[Data]

=== Section Start ===

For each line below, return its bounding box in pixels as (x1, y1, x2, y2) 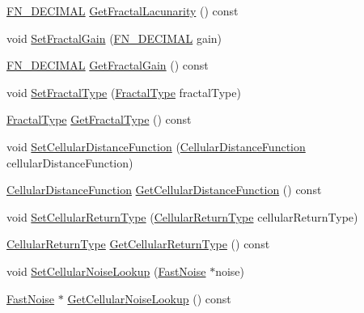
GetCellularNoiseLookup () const (67, 290, 231, 307)
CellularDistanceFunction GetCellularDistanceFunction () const (6, 181, 322, 198)
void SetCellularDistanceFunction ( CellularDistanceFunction (6, 137, 306, 154)
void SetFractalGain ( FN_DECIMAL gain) (6, 29, 222, 46)
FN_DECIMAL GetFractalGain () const (6, 57, 209, 74)
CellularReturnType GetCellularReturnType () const (6, 235, 270, 252)
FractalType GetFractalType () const (6, 111, 192, 128)
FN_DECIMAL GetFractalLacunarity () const (6, 2, 239, 19)
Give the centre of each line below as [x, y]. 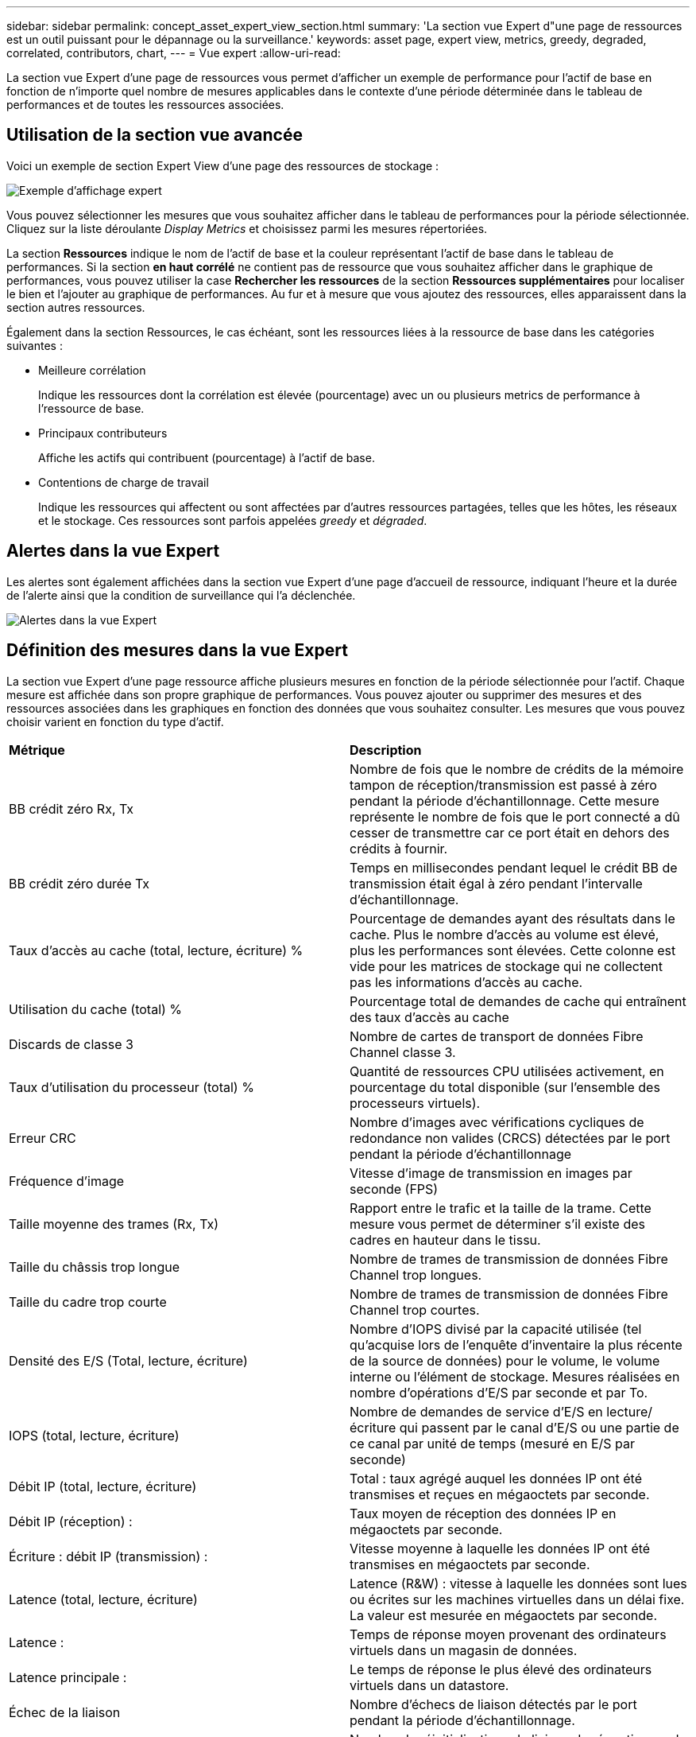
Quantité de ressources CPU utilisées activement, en [507, 1071]
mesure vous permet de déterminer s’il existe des [497, 1224]
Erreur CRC [43, 1138]
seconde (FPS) [394, 1189]
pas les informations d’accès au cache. [466, 982]
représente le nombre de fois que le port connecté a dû [515, 816]
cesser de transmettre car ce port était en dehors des [510, 832]
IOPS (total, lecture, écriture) [94, 1435]
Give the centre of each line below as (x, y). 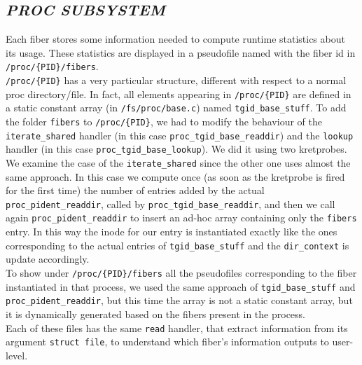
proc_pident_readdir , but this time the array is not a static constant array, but (179, 300)
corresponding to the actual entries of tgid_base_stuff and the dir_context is (177, 245)
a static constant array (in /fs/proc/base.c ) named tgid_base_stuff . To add (176, 108)
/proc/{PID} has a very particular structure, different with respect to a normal (176, 80)
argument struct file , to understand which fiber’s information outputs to (167, 342)
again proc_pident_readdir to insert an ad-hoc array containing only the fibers (181, 218)
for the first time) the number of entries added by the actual (135, 190)
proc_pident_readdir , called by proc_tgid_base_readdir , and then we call (170, 204)
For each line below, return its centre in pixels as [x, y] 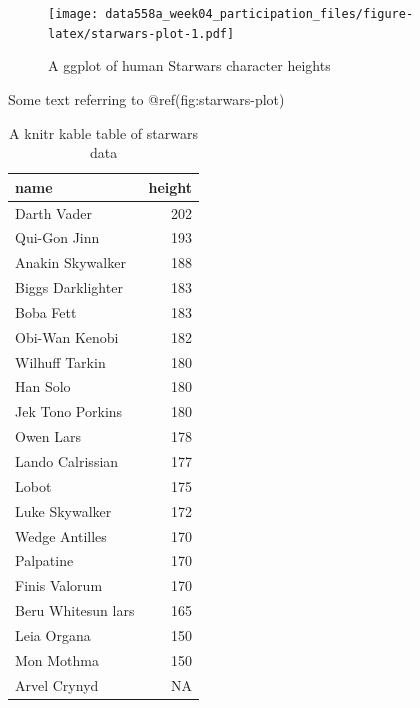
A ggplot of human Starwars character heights [189, 65]
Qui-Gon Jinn [57, 237]
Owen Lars [48, 436]
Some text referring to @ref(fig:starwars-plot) [146, 98]
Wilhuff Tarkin [60, 361]
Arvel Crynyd [57, 684]
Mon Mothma [57, 659]
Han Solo [43, 386]
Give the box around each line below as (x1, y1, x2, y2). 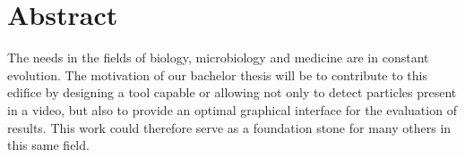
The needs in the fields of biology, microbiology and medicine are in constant (7, 48, 429, 67)
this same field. (7, 136, 90, 154)
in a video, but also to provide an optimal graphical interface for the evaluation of (7, 100, 457, 119)
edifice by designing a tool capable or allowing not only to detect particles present (7, 83, 457, 102)
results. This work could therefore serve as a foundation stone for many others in (7, 118, 452, 136)
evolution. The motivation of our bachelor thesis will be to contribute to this (7, 65, 427, 84)
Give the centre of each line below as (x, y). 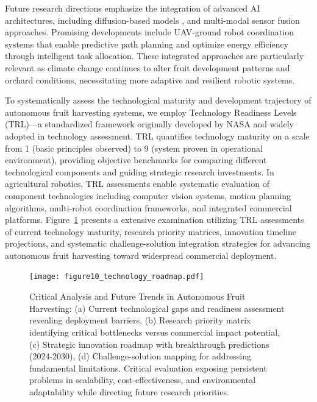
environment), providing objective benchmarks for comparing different (136, 160)
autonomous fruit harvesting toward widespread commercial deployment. (141, 255)
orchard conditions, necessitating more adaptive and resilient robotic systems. (150, 79)
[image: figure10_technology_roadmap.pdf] (117, 277)
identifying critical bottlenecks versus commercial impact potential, (155, 332)
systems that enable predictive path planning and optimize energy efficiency (147, 44)
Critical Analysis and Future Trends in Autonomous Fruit (137, 296)
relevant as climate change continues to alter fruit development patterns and (148, 67)
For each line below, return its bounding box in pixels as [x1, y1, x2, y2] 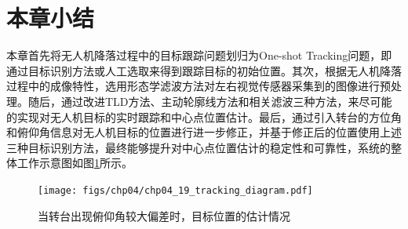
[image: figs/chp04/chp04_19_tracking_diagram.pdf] [38, 184, 313, 196]
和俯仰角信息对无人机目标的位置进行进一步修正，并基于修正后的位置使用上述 [6, 124, 402, 140]
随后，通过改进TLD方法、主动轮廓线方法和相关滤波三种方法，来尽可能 [27, 93, 392, 109]
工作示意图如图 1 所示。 [16, 154, 133, 171]
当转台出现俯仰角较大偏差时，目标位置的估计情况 [38, 207, 290, 224]
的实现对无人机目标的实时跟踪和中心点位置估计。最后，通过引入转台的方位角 [6, 108, 402, 125]
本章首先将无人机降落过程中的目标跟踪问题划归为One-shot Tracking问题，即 [6, 47, 392, 64]
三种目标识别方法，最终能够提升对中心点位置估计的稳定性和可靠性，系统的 [6, 139, 391, 155]
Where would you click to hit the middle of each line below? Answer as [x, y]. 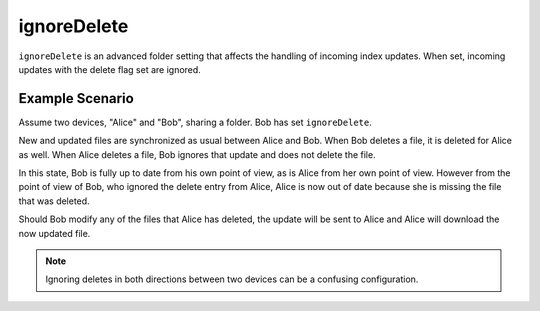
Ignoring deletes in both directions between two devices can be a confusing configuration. [232, 279]
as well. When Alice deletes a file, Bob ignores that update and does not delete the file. [197, 154]
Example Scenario [76, 98]
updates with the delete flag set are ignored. [110, 69]
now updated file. [54, 233]
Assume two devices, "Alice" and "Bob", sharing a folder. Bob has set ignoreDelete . [195, 122]
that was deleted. [54, 201]
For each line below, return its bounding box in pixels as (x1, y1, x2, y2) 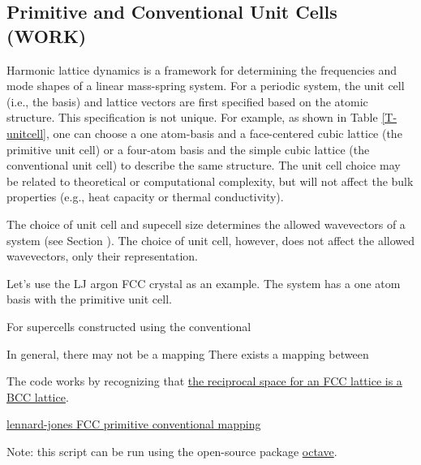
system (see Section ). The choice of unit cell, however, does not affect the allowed (6, 231, 415, 248)
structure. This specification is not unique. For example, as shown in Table (6, 109, 378, 126)
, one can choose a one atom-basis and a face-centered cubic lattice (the (46, 124, 402, 141)
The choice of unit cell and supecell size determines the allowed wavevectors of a (6, 215, 406, 232)
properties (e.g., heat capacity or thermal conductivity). (6, 188, 284, 205)
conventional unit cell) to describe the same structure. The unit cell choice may (6, 157, 401, 174)
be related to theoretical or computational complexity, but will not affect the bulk (6, 172, 414, 189)
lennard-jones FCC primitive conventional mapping (6, 415, 261, 433)
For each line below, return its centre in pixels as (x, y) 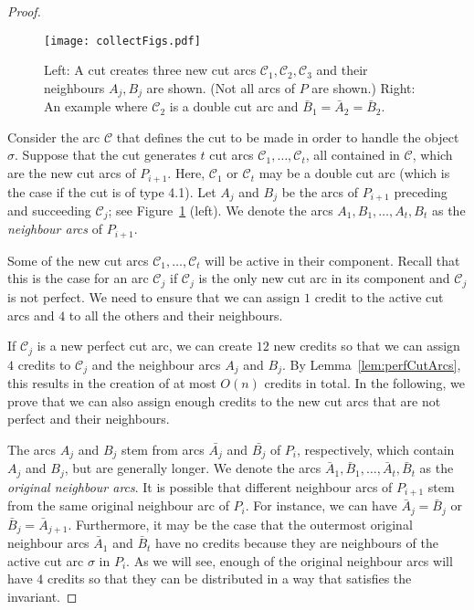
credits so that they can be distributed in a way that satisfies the (229, 578)
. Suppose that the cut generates (105, 155)
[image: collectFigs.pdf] (122, 41)
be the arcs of (320, 191)
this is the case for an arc (78, 278)
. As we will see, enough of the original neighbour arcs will (290, 560)
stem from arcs (163, 449)
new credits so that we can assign (367, 346)
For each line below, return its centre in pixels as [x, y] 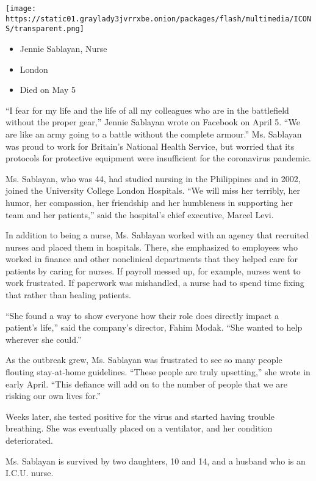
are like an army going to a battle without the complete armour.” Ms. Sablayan [154, 134]
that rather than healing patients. [68, 295]
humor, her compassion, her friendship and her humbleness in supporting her [149, 202]
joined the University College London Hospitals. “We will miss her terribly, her [153, 190]
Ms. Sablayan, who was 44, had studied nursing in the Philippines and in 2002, [153, 178]
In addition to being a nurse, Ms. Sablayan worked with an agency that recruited [157, 235]
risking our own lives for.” [53, 396]
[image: [21, 9]
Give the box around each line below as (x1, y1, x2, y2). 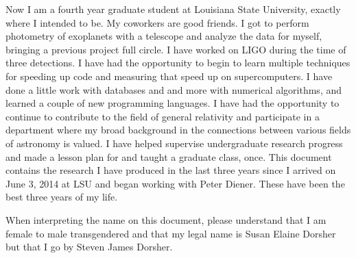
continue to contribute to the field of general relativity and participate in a (5, 109, 320, 123)
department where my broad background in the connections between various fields (5, 122, 351, 137)
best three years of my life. (5, 190, 118, 204)
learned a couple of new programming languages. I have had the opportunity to (5, 96, 340, 110)
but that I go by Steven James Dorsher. (5, 240, 173, 254)
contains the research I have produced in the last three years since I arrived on (5, 163, 336, 177)
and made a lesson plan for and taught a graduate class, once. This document (5, 149, 332, 164)
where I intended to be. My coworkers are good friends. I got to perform (5, 15, 309, 29)
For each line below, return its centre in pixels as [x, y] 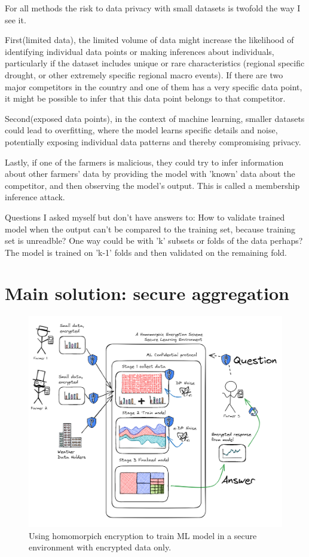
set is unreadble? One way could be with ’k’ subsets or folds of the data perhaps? [154, 241]
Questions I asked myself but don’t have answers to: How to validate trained [145, 217]
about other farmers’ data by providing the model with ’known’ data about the [150, 174]
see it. [16, 19]
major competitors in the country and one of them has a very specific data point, [154, 86]
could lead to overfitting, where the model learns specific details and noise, [141, 130]
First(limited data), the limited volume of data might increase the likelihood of [149, 40]
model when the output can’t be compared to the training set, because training [150, 229]
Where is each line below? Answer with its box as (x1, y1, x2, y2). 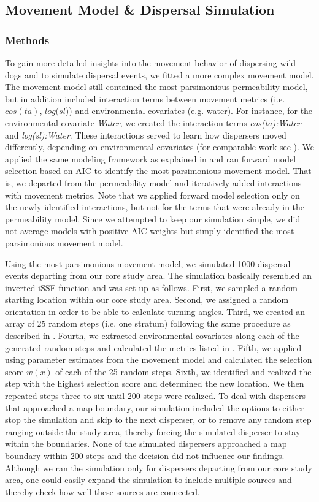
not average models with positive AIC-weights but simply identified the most (5, 224, 294, 237)
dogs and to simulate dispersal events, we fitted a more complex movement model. (5, 68, 314, 81)
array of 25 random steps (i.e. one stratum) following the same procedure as (5, 317, 291, 330)
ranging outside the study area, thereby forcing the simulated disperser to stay (5, 425, 301, 438)
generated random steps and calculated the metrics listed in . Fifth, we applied (5, 341, 302, 354)
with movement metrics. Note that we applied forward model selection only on (5, 188, 300, 201)
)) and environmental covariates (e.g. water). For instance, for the (65, 104, 313, 117)
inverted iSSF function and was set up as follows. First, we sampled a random (5, 281, 298, 294)
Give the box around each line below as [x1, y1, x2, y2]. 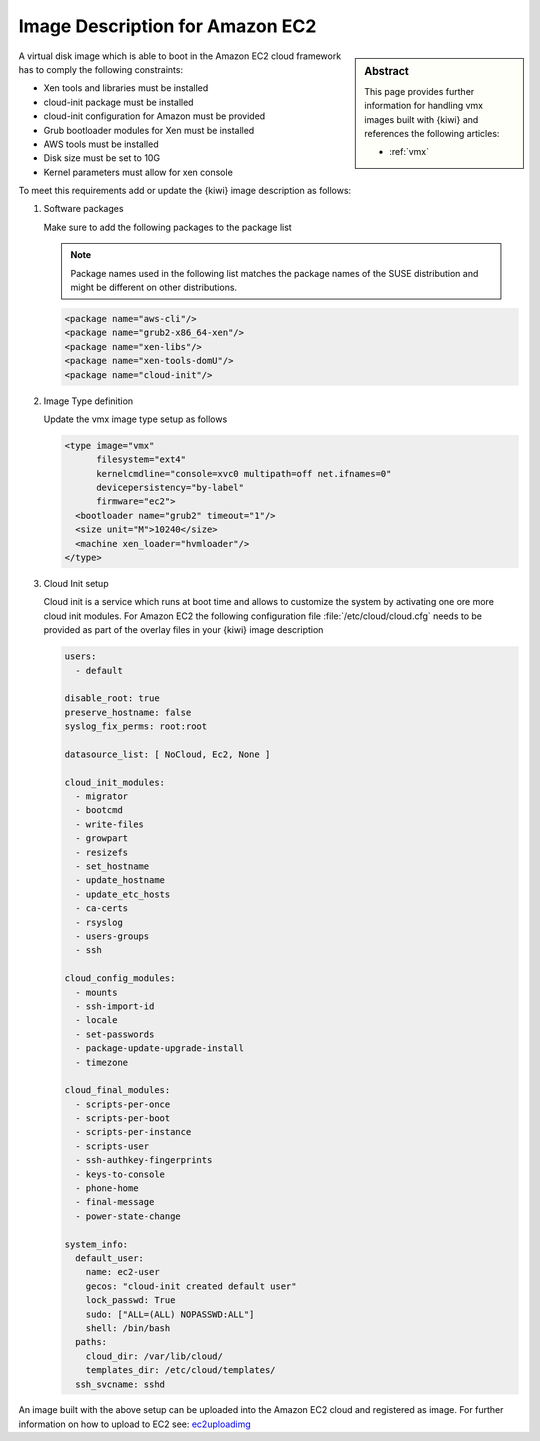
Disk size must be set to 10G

=== Section End ===

[The problem] Return exactly the part of the listing above that opens with the line containing "Where is each" and closes with the line containing "array of 25". Pictures stay out.

[Task result]
Where is each line below? Answer with its box as (x1, y1, x2, y2). 
not average models with positive AIC-weights but simply identified the most (5, 224, 294, 237)
dogs and to simulate dispersal events, we fitted a more complex movement model. (5, 68, 314, 81)
array of 25 random steps (i.e. one stratum) following the same procedure as (5, 317, 291, 330)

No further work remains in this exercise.